(Data items)
******

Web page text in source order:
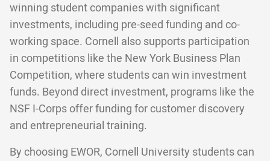
winning student companies with significant
investments, including pre-seed funding and co-
working space. Cornell also supports participation
in competitions like the New York Business Plan
Competition, where students can win investment
funds. Beyond direct investment, programs like the
NSF I-Corps offer funding for customer discovery
and entrepreneurial training.
By choosing EWOR, Cornell University students can
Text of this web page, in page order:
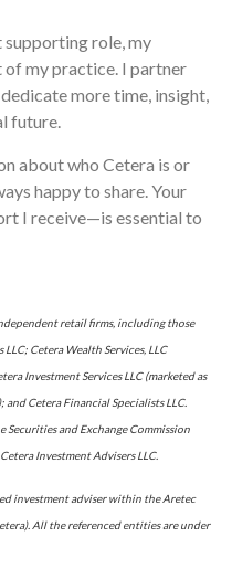
role, my
my practice. I partner
more time, insight,
future.
about who Cetera is or
happy to share. Your
I receive—is essential to
retail firms, including those
Cetera Wealth Services, LLC
Investment Services LLC (marketed as
Cetera Financial Specialists LLC.
and Exchange Commission
Investment Advisers LLC.
investment adviser within the Aretec
All the referenced entities are under
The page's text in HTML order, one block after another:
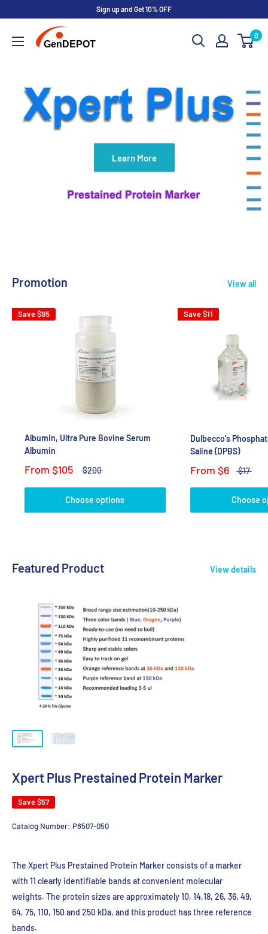
Sign up and Get 10% OFF
0
Learn More
Promotion View all
Save$95
Albumin, Ultra Pure Bovine Serum
Albumin
From $105 $200
Choose options
Save$11
Dulbecco's
Saline (DPBS)
From $6 $17
Choose
Featured Product View details
Xpert Plus Prestained Protein Marker
Save$57
Catalog Number: P8507-050
The Xpert Plus Prestained Protein Marker consists of a marker
with 11 clearly identifiable bands at convenient molecular
weights. The protein sizes are approximately 10, 14,18, 26, 36, 49,
64, 75, 110, 150 and 250 kDa, and this product has three reference
bands.
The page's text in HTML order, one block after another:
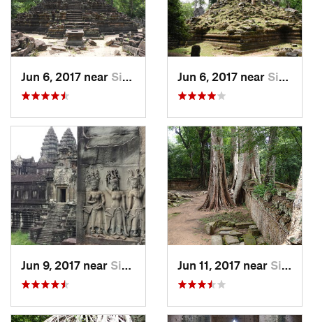
Jun 6, 2017 near Siem Reap, KH Jun 6, 2017 near Siem Reap, KH
Jun 9, 2017 near Siem Reap, KH Jun 11, 2017 near Siem Reap, KH
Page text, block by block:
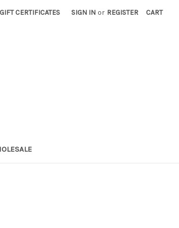
GIFT CERTIFICATES SIGN IN or REGISTER CART
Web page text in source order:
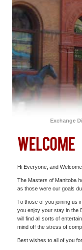
Exchange
WELCOME
Hi Everyone, and
The Masters of Manitoba
as those were our goals
To those of you joining us
you enjoy your stay in the
will find all sorts of
mind off the stress of
Best wishes to all of you
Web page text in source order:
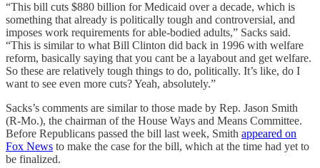
“This bill cuts $880 billion for Medicaid over a decade, which is
something that already is politically tough and controversial, and
imposes work requirements for able-bodied adults,” Sacks said.
“This is similar to what Bill Clinton did back in 1996 with welfare
reform, basically saying that you cant be a layabout and get welfare.
So these are relatively tough things to do, politically. It’s like, do I
want to see even more cuts? Yeah, absolutely.”
Sacks’s comments are similar to those made by Rep. Jason Smith
(R-Mo.), the chairman of the House Ways and Means Committee.
Before Republicans passed the bill last week, Smith appeared on
Fox News to make the case for the bill, which at the time had yet to
be finalized.
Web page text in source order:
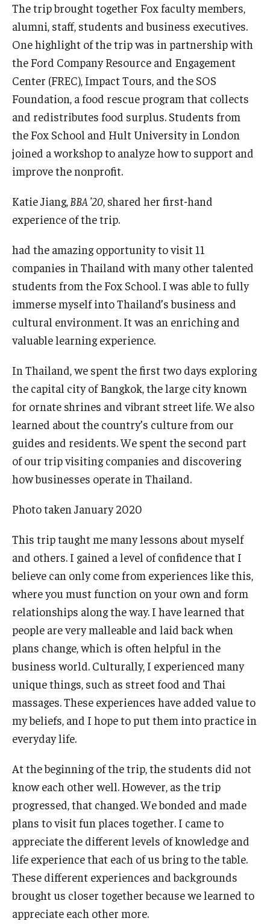
The Fox PhD
Undergraduate Programs
Admissions
Undergraduate Admissions
Graduate Admissions
Alumni
Faculty & Research
Departments
Institutes & Centers
Knowledge Hub
Research at Fox
News & Events
Newsroom
Podcasts
Subscribe
Students
Awards & Scholarships
Center for Student Professional Development
Get Involved
Life at Fox
Parents & Families
Student Advisory Councils
Student Experience and Alumni Engagement
Student Professional Organizations
The trip brought together Fox faculty members,
alumni, staff, students and business executives.
One highlight of the trip was in partnership with
the Ford Company Resource and Engagement
Center (FREC), Impact Tours, and the SOS
Foundation, a food rescue program that collects
and redistributes food surplus. Students from
the Fox School and Hult University in London
joined a workshop to analyze how to support and
improve the nonprofit.
Katie Jiang,BBA ’20, shared her first-hand
experience of the trip.
had the amazing opportunity to visit 11
companies in Thailand with many other talented
students from the Fox School. I was able to fully
immerse myself into Thailand’s business and
cultural environment. It was an enriching and
valuable learning experience.
In Thailand, we spent the first two days exploring
the capital city of Bangkok, the large city known
for ornate shrines and vibrant street life. We also
learned about the country’s culture from our
guides and residents. We spent the second part
of our trip visiting companies and discovering
how businesses operate in Thailand.
Photo taken January 2020
This trip taught me many lessons about myself
and others. I gained a level of confidence that I
believe can only come from experiences like this,
where you must function on your own and form
relationships along the way. I have learned that
people are very malleable and laid back when
plans change, which is often helpful in the
business world. Culturally, I experienced many
unique things, such as street food and Thai
massages. These experiences have added value to
my beliefs, and I hope to put them into practice in
everyday life.
At the beginning of the trip, the students did not
know each other well. However, as the trip
progressed, that changed. We bonded and made
plans to visit fun places together. I came to
appreciate the different levels of knowledge and
life experience that each of us bring to the table.
These different experiences and backgrounds
brought us closer together because we learned to
appreciate each other more.
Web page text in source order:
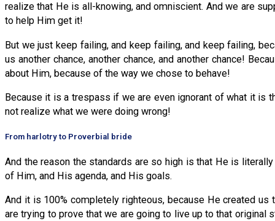
realize that He is all-knowing, and omniscient. And we are
to help Him get it!
But we just keep failing, and keep failing, and keep failing,
us another chance, another chance, and another chance!
about Him, because of the way we chose to behave!
Because it is a trespass if we are even ignorant of what it is
not realize what we were doing wrong!
From harlotry to Proverbial bride
And the reason the standards are so high is that He is
of Him, and His agenda, and His goals.
And it is 100% completely righteous, because He created
are trying to prove that we are going to live up to that original
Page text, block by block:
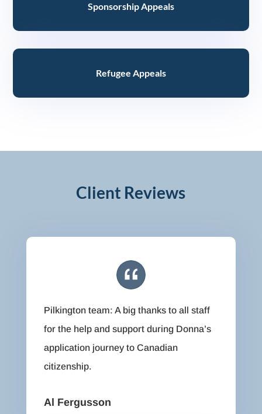
Sponsorship Appeals
Refugee Appeals
Client Reviews
Pilkington team: A big thanks to all staff
for the help and support during Donna’s
application journey to Canadian
citizenship.
Al Fergusson
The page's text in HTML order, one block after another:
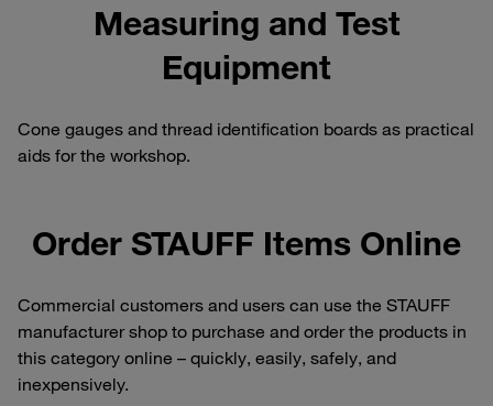
Measuring and Test
Equipment
Cone gauges and thread identification boards as practical
aids for the workshop.
Order STAUFF Items Online
Commercial customers and users can use the STAUFF
manufacturer shop to purchase and order the products in
this category online – quickly, easily, safely, and
inexpensively.
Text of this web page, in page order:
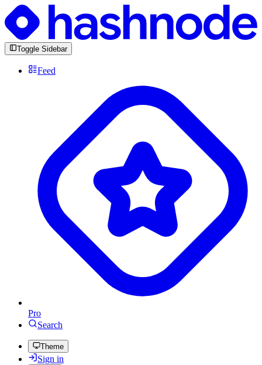
Toggle Sidebar
Feed
Pro
Search
Theme
Sign in

******

# Your instructions:
Could you copy all of the entries above exactly, without the pictures?

# Result of this exercise:
Web page text in source order:
winning student companies with significant
investments, including pre-seed funding and co-
working space. Cornell also supports participation
in competitions like the New York Business Plan
Competition, where students can win investment
funds. Beyond direct investment, programs like the
NSF I-Corps offer funding for customer discovery
and entrepreneurial training.
By choosing EWOR, Cornell University students can
Text of this web page, in page order:
role, my
my practice. I partner
more time, insight,
future.
about who Cetera is or
happy to share. Your
I receive—is essential to
retail firms, including those
Cetera Wealth Services, LLC
Investment Services LLC (marketed as
Cetera Financial Specialists LLC.
and Exchange Commission
Investment Advisers LLC.
investment adviser within the Aretec
All the referenced entities are under
The page's text in HTML order, one block after another:
Sign up and Get 10% OFF
0
Learn More
Promotion View all
Save$95
Albumin, Ultra Pure Bovine Serum
Albumin
From $105 $200
Choose options
Save$11
Dulbecco's
Saline (DPBS)
From $6 $17
Choose
Featured Product View details
Xpert Plus Prestained Protein Marker
Save$57
Catalog Number: P8507-050
The Xpert Plus Prestained Protein Marker consists of a marker
with 11 clearly identifiable bands at convenient molecular
weights. The protein sizes are approximately 10, 14,18, 26, 36, 49,
64, 75, 110, 150 and 250 kDa, and this product has three reference
bands.
The page's text in HTML order, one block after another:
Jun 6, 2017 near Siem Reap, KH Jun 6, 2017 near Siem Reap, KH
Jun 9, 2017 near Siem Reap, KH Jun 11, 2017 near Siem Reap, KH
Page text, block by block:
GIFT CERTIFICATES SIGN IN or REGISTER CART
Web page text in source order:
Exchange
WELCOME
Hi Everyone, and
The Masters of Manitoba
as those were our goals
To those of you joining us
you enjoy your stay in the
will find all sorts of
mind off the stress of
Best wishes to all of you
Web page text in source order:
“This bill cuts $880 billion for Medicaid over a decade, which is
something that already is politically tough and controversial, and
imposes work requirements for able-bodied adults,” Sacks said.
“This is similar to what Bill Clinton did back in 1996 with welfare
reform, basically saying that you cant be a layabout and get welfare.
So these are relatively tough things to do, politically. It’s like, do I
want to see even more cuts? Yeah, absolutely.”
Sacks’s comments are similar to those made by Rep. Jason Smith
(R-Mo.), the chairman of the House Ways and Means Committee.
Before Republicans passed the bill last week, Smith appeared on
Fox News to make the case for the bill, which at the time had yet to
be finalized.
Web page text in source order:
The Fox PhD
Undergraduate Programs
Admissions
Undergraduate Admissions
Graduate Admissions
Alumni
Faculty & Research
Departments
Institutes & Centers
Knowledge Hub
Research at Fox
News & Events
Newsroom
Podcasts
Subscribe
Students
Awards & Scholarships
Center for Student Professional Development
Get Involved
Life at Fox
Parents & Families
Student Advisory Councils
Student Experience and Alumni Engagement
Student Professional Organizations
The trip brought together Fox faculty members,
alumni, staff, students and business executives.
One highlight of the trip was in partnership with
the Ford Company Resource and Engagement
Center (FREC), Impact Tours, and the SOS
Foundation, a food rescue program that collects
and redistributes food surplus. Students from
the Fox School and Hult University in London
joined a workshop to analyze how to support and
improve the nonprofit.
Katie Jiang,BBA ’20, shared her first-hand
experience of the trip.
had the amazing opportunity to visit 11
companies in Thailand with many other talented
students from the Fox School. I was able to fully
immerse myself into Thailand’s business and
cultural environment. It was an enriching and
valuable learning experience.
In Thailand, we spent the first two days exploring
the capital city of Bangkok, the large city known
for ornate shrines and vibrant street life. We also
learned about the country’s culture from our
guides and residents. We spent the second part
of our trip visiting companies and discovering
how businesses operate in Thailand.
Photo taken January 2020
This trip taught me many lessons about myself
and others. I gained a level of confidence that I
believe can only come from experiences like this,
where you must function on your own and form
relationships along the way. I have learned that
people are very malleable and laid back when
plans change, which is often helpful in the
business world. Culturally, I experienced many
unique things, such as street food and Thai
massages. These experiences have added value to
my beliefs, and I hope to put them into practice in
everyday life.
At the beginning of the trip, the students did not
know each other well. However, as the trip
progressed, that changed. We bonded and made
plans to visit fun places together. I came to
appreciate the different levels of knowledge and
life experience that each of us bring to the table.
These different experiences and backgrounds
brought us closer together because we learned to
appreciate each other more.
Web page text in source order:
realize that He is all-knowing, and omniscient. And we are
to help Him get it!
But we just keep failing, and keep failing, and keep failing,
us another chance, another chance, and another chance!
about Him, because of the way we chose to behave!
Because it is a trespass if we are even ignorant of what it is
not realize what we were doing wrong!
From harlotry to Proverbial bride
And the reason the standards are so high is that He is
of Him, and His agenda, and His goals.
And it is 100% completely righteous, because He created
are trying to prove that we are going to live up to that original
Page text, block by block:
Sponsorship Appeals
Refugee Appeals
Client Reviews
Pilkington team: A big thanks to all staff
for the help and support during Donna’s
application journey to Canadian
citizenship.
Al Fergusson
The page's text in HTML order, one block after another:
Measuring and Test
Equipment
Cone gauges and thread identification boards as practical
aids for the workshop.
Order STAUFF Items Online
Commercial customers and users can use the STAUFF
manufacturer shop to purchase and order the products in
this category online – quickly, easily, safely, and
inexpensively.
Text of this web page, in page order:
Toggle Sidebar
Feed
Pro
Search
Theme
Sign in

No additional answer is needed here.